1. KYLE LOWRY, Toronto
I have to start out this one by establishing some bias. I love Kyle Lowry. He has that do-it-all flair that I think every single team needs somewhere along their roster. His passing is underrated, as is his rebounding, and he understands he needs to do more than just score to get his team to win. He averaged 14 points and a shade under seven assists last year, while he grabbed about five rebounds and close to two steals a game. He’s also just as effective in the pick-and-roll as Jeremy Lin, who would cause an overload of all Canadian internet if he – instead of Lowry – were traded to the Raptors. So it might be confusing why I have him on this list.
DeMar DeRozan, Landry Fields, Andrea Bargnani, Jonas Valanciunas. Or, as they will come to be known, the dunk contest guy, the one dude who was really good at Hoop Summit, a guy, and Andrea Bargnani. These are the people Lowry has to work with, to mold and win with. While all of these players certainly have usable aspects, they don’t really produce on their own. They need someone to run the show and really flesh out their individual talents in order to be more than just a perennial lottery team.
To be honest, they needed Steve Nash… or at least someone similar to him.

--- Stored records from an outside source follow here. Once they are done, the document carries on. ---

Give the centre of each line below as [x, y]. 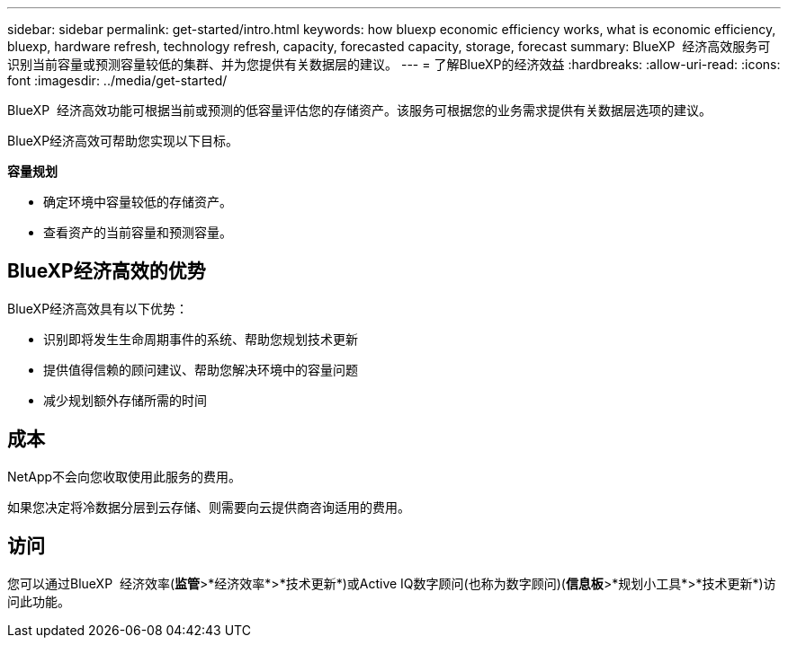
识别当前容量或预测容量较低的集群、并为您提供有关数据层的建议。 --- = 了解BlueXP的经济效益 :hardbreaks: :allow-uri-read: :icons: [394, 64]
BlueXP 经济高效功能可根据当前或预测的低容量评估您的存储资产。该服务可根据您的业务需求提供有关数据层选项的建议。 [359, 110]
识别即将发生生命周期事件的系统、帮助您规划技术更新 [201, 339]
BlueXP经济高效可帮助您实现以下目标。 [123, 141]
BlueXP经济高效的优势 [107, 271]
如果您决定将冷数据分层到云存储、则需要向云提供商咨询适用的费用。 [209, 507]
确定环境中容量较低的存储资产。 [138, 202]
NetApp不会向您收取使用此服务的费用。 [125, 476]
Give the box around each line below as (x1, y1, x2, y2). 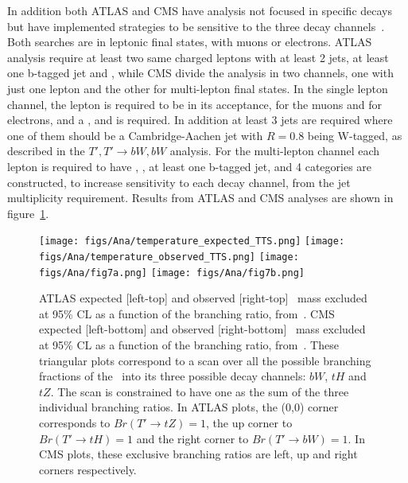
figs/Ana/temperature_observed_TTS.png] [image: (39, 251, 299, 263)
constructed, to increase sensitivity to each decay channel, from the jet (7, 173, 351, 190)
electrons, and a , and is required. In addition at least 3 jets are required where (7, 111, 393, 128)
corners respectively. (39, 461, 137, 477)
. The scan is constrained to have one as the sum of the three (50, 383, 349, 399)
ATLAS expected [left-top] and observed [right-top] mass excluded (39, 290, 367, 306)
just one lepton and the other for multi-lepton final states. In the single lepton (7, 80, 388, 96)
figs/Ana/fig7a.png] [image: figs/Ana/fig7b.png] (39, 267, 305, 279)
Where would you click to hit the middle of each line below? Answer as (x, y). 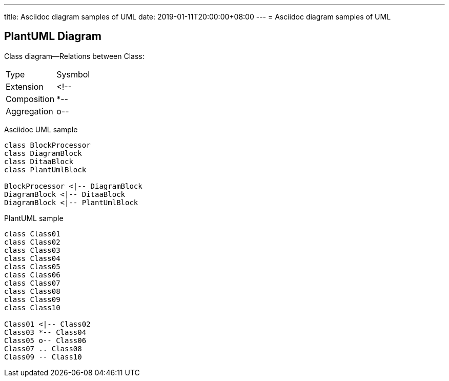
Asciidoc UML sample (41, 129)
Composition (30, 99)
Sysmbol (73, 74)
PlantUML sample (34, 218)
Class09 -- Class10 (43, 357)
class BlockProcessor (47, 145)
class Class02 (32, 242)
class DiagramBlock (43, 153)
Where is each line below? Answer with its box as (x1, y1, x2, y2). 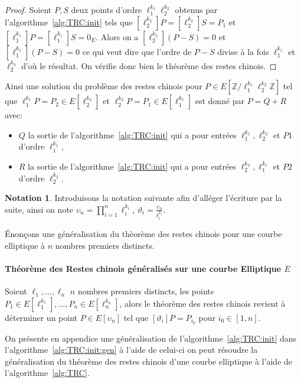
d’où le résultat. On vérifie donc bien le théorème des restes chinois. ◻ (21, 59, 277, 72)
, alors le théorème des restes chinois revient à (119, 297, 286, 309)
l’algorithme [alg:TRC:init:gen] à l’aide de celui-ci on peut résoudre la (5, 343, 258, 356)
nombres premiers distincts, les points (77, 285, 214, 297)
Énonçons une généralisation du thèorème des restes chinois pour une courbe (5, 228, 282, 240)
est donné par (195, 95, 245, 107)
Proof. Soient (5, 4, 52, 15)
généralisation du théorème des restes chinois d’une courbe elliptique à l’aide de (5, 355, 293, 367)
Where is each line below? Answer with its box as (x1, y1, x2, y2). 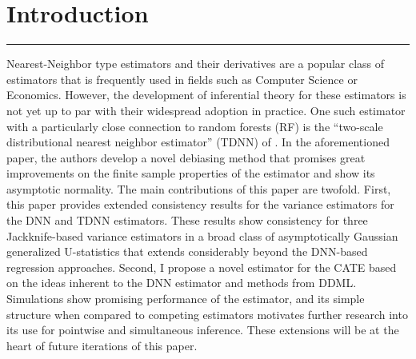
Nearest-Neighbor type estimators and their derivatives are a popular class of (6, 55, 385, 72)
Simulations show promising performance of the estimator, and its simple (6, 290, 365, 307)
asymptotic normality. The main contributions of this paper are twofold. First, (6, 180, 391, 197)
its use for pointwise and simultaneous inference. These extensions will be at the (6, 321, 399, 338)
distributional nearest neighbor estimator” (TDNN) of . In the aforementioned (6, 134, 390, 150)
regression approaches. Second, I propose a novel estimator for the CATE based (6, 258, 397, 275)
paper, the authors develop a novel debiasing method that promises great (6, 149, 366, 166)
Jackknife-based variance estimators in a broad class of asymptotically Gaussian (6, 227, 398, 244)
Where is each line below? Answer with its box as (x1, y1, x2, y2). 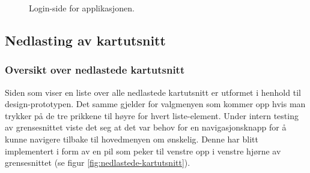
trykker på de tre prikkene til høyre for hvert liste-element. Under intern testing (5, 109, 299, 122)
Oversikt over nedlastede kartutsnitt (5, 62, 185, 77)
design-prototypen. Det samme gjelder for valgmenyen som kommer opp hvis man (5, 98, 306, 110)
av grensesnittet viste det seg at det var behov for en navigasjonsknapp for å (5, 121, 287, 133)
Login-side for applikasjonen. (29, 2, 135, 14)
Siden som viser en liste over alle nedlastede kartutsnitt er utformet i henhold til (5, 86, 301, 98)
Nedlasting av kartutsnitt (5, 31, 166, 49)
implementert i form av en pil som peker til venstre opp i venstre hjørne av (5, 144, 281, 157)
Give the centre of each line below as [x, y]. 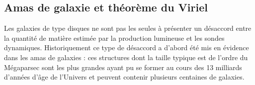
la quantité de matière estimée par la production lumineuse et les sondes [114, 38]
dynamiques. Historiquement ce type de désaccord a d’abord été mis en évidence [127, 47]
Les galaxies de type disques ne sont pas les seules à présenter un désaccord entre [128, 28]
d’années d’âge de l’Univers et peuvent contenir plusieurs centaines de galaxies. [124, 77]
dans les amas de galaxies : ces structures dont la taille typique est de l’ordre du [126, 57]
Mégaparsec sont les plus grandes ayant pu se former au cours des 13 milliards [123, 67]
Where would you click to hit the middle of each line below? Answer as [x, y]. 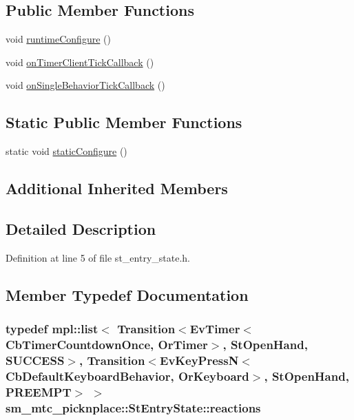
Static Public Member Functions [124, 122]
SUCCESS [35, 360]
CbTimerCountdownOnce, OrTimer [107, 344]
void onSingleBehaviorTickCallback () [85, 85]
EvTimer [215, 329]
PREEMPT [39, 391]
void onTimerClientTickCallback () [80, 62]
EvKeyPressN [199, 360]
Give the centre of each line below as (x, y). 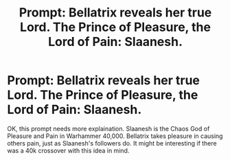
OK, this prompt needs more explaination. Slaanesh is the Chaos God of (108, 128)
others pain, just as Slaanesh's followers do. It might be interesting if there (112, 143)
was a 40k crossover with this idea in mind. (68, 150)
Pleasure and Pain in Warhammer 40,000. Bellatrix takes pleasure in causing (115, 136)
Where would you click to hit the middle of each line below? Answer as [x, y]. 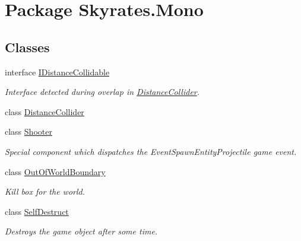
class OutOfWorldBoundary [55, 171]
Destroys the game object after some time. [81, 231]
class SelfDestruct [37, 211]
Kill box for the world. [45, 191]
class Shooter [28, 131]
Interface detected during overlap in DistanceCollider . [102, 92]
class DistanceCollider [45, 111]
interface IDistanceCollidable [57, 72]
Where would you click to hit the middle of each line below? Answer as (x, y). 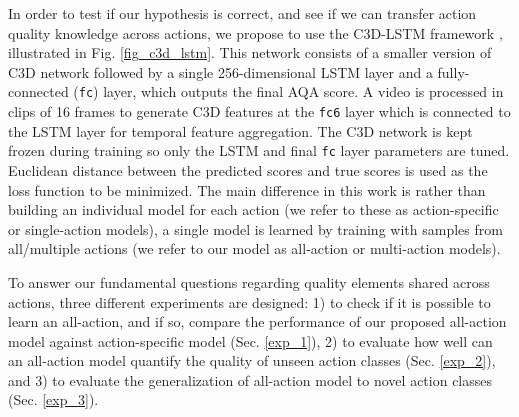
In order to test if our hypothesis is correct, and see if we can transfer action (242, 13)
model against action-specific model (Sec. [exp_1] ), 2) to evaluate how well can (250, 340)
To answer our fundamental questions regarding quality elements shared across (249, 281)
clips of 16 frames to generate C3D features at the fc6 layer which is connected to (259, 111)
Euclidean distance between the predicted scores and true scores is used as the (248, 169)
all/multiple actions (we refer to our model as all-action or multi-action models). (254, 248)
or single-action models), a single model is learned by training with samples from (255, 228)
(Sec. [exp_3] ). (53, 399)
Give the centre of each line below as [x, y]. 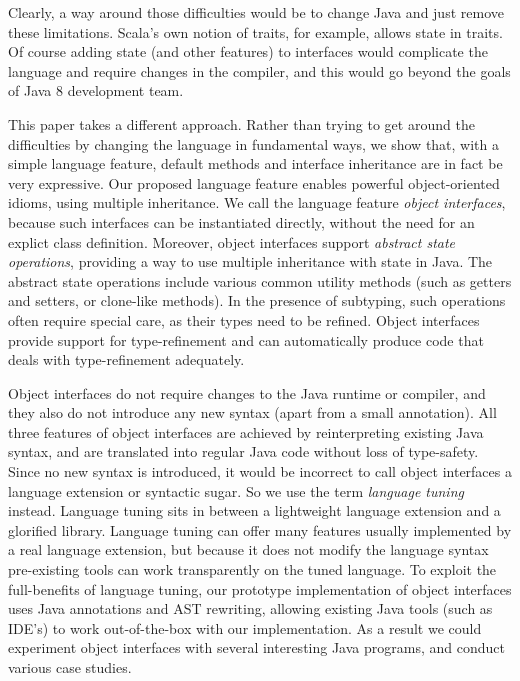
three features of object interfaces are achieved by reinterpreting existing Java [246, 431]
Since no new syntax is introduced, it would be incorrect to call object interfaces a [260, 471]
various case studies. [70, 667]
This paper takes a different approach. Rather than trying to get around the [241, 123]
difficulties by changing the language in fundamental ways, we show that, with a [254, 143]
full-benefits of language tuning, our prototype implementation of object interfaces [260, 588]
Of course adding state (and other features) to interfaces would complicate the [248, 51]
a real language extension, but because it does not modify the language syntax [248, 549]
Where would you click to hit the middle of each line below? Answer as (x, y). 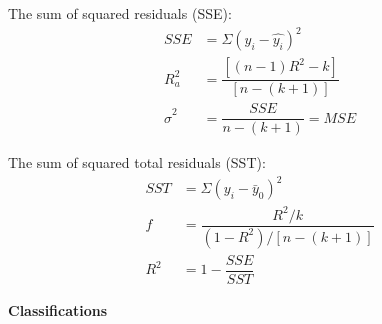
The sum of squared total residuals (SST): (137, 162)
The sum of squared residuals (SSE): (120, 13)
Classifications (58, 309)
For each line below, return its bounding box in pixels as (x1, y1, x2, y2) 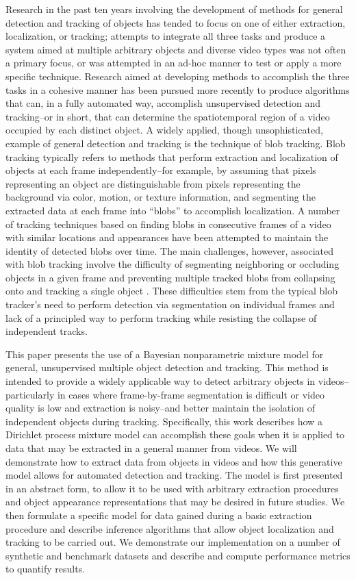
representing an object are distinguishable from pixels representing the (5, 176, 301, 190)
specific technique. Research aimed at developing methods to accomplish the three (5, 68, 350, 83)
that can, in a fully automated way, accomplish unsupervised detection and (5, 96, 320, 110)
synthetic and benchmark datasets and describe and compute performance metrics (5, 548, 351, 562)
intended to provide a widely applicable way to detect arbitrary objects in (5, 374, 316, 388)
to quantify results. (5, 562, 86, 576)
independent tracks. (5, 324, 88, 338)
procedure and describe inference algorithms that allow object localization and (5, 521, 334, 535)
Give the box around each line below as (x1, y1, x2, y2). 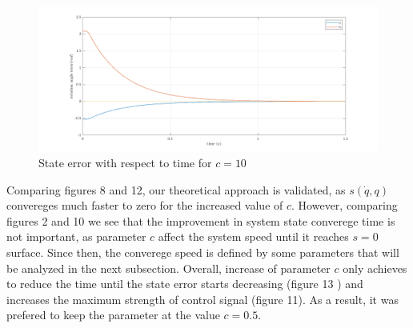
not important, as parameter (6, 228, 146, 245)
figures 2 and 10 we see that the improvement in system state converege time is (6, 212, 395, 229)
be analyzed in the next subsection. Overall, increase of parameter (6, 259, 331, 276)
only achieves (343, 259, 407, 276)
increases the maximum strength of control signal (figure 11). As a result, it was (6, 290, 399, 307)
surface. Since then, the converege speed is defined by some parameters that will (6, 243, 399, 260)
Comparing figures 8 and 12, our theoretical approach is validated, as (6, 181, 346, 198)
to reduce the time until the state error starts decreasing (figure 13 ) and (6, 275, 363, 292)
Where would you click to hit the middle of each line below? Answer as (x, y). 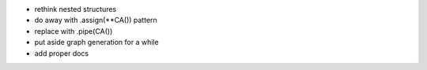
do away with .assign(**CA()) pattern (96, 20)
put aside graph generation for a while (96, 42)
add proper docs (62, 53)
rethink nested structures (76, 9)
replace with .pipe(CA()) (74, 31)
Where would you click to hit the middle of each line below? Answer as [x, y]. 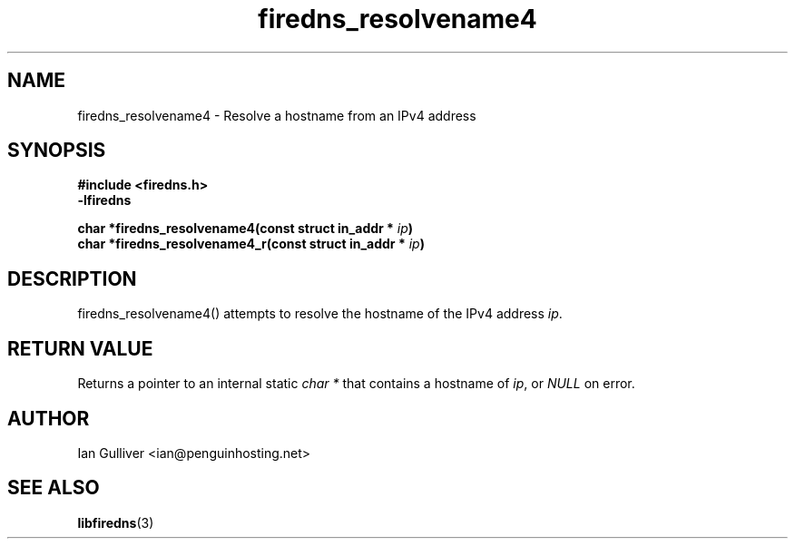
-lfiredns [104, 200]
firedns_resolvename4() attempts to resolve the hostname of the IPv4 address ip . [320, 314]
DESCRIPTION [72, 278]
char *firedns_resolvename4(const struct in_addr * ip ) [245, 229]
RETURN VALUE [80, 348]
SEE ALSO [54, 488]
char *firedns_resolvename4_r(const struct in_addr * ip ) [251, 244]
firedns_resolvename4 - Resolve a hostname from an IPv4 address [277, 115]
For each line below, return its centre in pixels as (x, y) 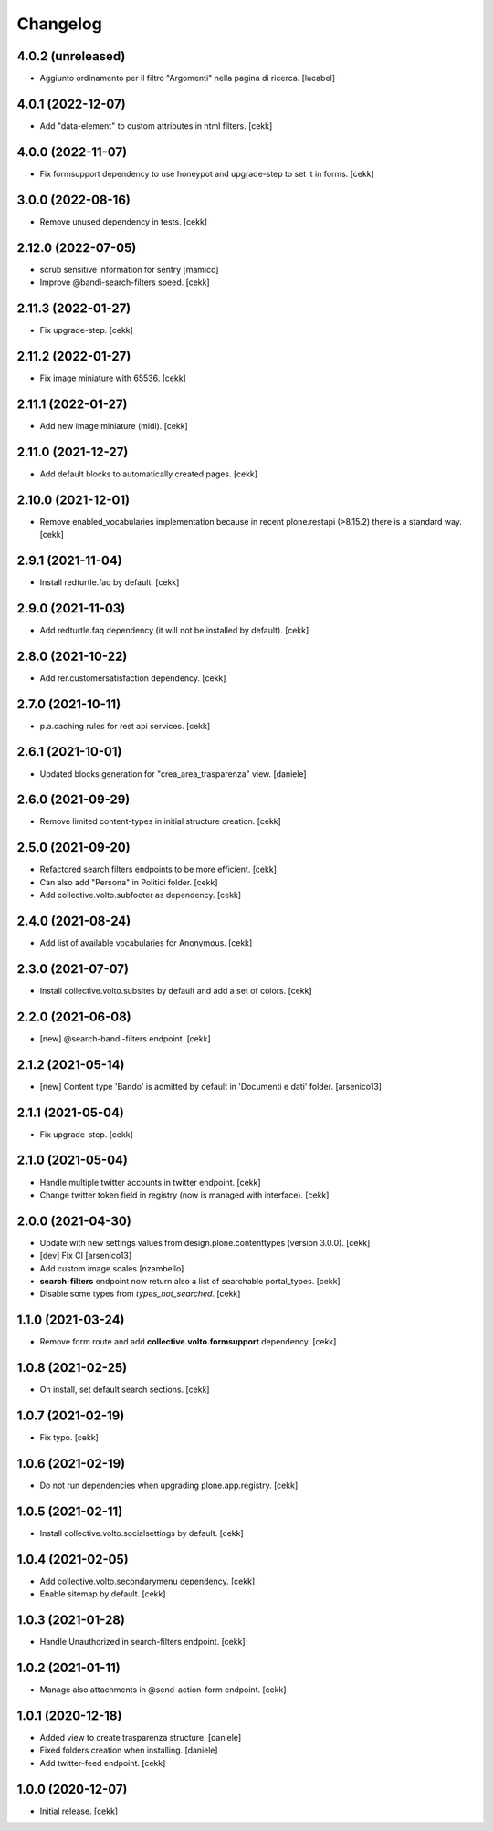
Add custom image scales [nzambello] (112, 1268)
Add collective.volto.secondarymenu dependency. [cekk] (147, 1581)
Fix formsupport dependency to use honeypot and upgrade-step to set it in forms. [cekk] (207, 173)
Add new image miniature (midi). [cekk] (114, 425)
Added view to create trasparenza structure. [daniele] (141, 1737)
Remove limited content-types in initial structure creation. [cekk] (161, 821)
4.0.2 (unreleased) (71, 56)
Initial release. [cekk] (79, 1811)
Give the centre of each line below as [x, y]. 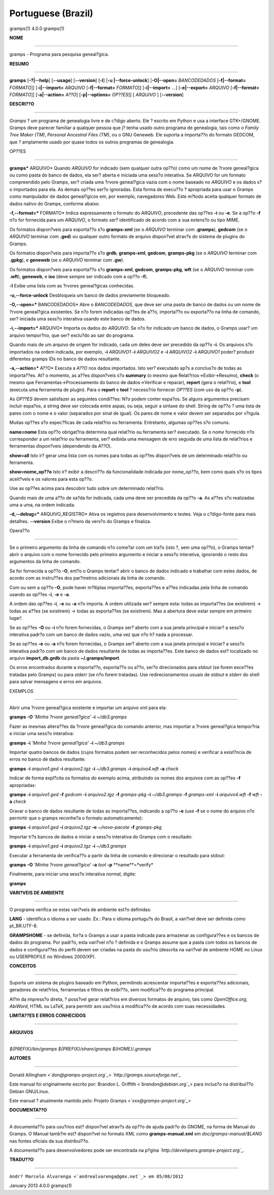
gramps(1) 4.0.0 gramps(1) [37, 28]
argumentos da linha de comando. [45, 562]
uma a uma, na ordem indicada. [42, 505]
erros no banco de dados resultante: [47, 759]
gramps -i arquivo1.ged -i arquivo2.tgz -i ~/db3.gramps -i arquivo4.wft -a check [94, 769]
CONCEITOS [23, 966]
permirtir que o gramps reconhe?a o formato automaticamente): [76, 818]
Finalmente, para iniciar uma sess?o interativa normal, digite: [73, 874]
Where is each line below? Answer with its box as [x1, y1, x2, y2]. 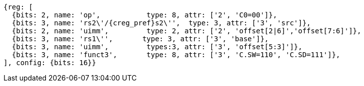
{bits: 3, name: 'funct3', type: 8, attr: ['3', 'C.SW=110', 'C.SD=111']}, [11, 51, 341, 59]
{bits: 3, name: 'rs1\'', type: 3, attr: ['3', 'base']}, [11, 35, 269, 43]
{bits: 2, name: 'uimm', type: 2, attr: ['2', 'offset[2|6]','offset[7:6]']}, [11, 27, 362, 35]
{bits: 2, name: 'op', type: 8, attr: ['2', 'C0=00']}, [11, 11, 277, 19]
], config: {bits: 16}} [3, 59, 96, 67]
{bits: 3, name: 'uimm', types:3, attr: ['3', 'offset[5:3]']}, [11, 43, 303, 51]
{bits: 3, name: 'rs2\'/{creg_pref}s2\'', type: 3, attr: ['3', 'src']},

And even though I love Lowry, he’s not Nash. Jose Calderon, Lowry’s backup, is more Nash in his passing ability. But Calderon never turned the parts of this team into something fluid, so I see no reason why Lowry could accomplish what Calderon failed to do. Because while Lowry is an exceptional player, he’s just too well-rounded for this team (hear me out). He’s a plug-and-play kind of guy who will bring a whole lot to the table that could make any team better. But his reality is that he’s joining a team with definitive talents, but lacking a clear leader who can put the pieces together. He won’t be the Raptors’ savior, and is at risk of getting lost in the jumble of their roster.
Lowry’s situation will turn him from a player once praised for his ability to do it all with occasional flashes of brilliance into an overlooked player, and it’s a tremendous shame.
Which key new additions will struggle in their new homes?